At the entrance to the site you’ll find a couple of small vendors selling trinkets and drinks. And when we went there as a gentleman with a couple of camels that would take you for a ride if you wanted to sight see via camel.
conclusion | Naqsh-e Rostam and Ka’ba-ye Zartosht
My first words and thoughts upon stepping out of the van at Naqsh-e Rostam was ‘oh, wow’. It’s an impressive site to behold. And it is definitely a site I’d visit again.

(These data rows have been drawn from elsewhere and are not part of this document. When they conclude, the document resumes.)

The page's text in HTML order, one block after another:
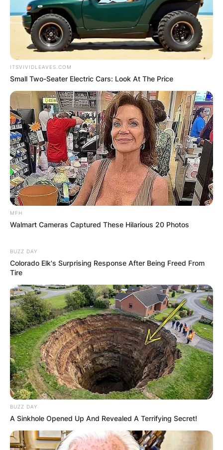
Comments
Leave a Reply
Your email address will not be published.
Required fields are marked*
Comment*
ITSVIVIDLEAVES.COM
Small Two-Seater Electric Cars: Look At The Price
MFH
Walmart Cameras Captured These Hilarious 20 Photos
BUZZ DAY
Colorado Elk's Surprising Response After Being Freed From
Tire
BUZZ DAY
A Sinkhole Opened Up And Revealed A Terrifying Secret!

If I was to return to Iran and to Fars province I would likely do the circuit of three sites again. But I would do them in reverse starting at Pasargadae and moving to Naqsh-e Rostam before finishing at Takht-e Jamshīd. In this reverse order you’re moving from the oldest site with the least remaining artefacts to the newer sites with more of their artefacts intact.
I know, I said ‘newer’ for something that’s 2500 years old. But when you start at a site like Persepolis that has many remaining structures, statues, reliefs and columns and move to those sites with less remaining artefacts each site feels a little less grand. When in reality it was Pasargadae and Cyrus The Great who kicked off the Achaemenid empire.
I also found myself marvelling at the relative modesty of the structures they built for themselves as their final resting places. Achaemenid kings didn’t build mountain sized mausoleums like the Egyptians with their pyramids. They didn’t build phallic signifiers like Trump and his big ugly buildings. They didn’t even slap their names all over everything like Trump. And these relatively modest tombs contrast with the power these Persian rulers held.
At its height the Achaemenid empire controlled most of the known world. What today is dozens of independent countries. And Cyrus The Great’s last resting place is what today would be a small mausoleum. In places like Buenos Aires Recoleta cemetery or Cuba’s Necrópolis Cristóbal Colón you’ll find mausoleums that dwarf the one Cyrus set for himself.
Let that sink in for a bit.
The man who built an empire controlling most of the known world had himself entombed in a small mausoleum. Set in his favourite garden.